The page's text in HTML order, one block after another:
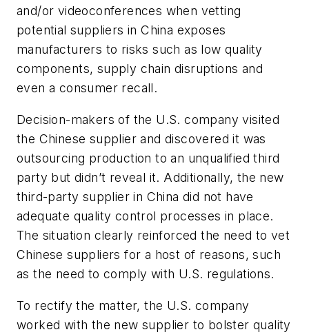
and/or videoconferences when vetting
potential suppliers in China exposes
manufacturers to risks such as low quality
components, supply chain disruptions and
even a consumer recall.
Decision-makers of the U.S. company visited
the Chinese supplier and discovered it was
outsourcing production to an unqualified third
party but didn’t reveal it. Additionally, the new
third-party supplier in China did not have
adequate quality control processes in place.
The situation clearly reinforced the need to vet
Chinese suppliers for a host of reasons, such
as the need to comply with U.S. regulations.
To rectify the matter, the U.S. company
worked with the new supplier to bolster quality

--------

*Goal of the exercise:* Your task is to copy each line from the material above that includes the word "such".

*Output of the task:*
manufacturers to risks such as low quality
Chinese suppliers for a host of reasons, such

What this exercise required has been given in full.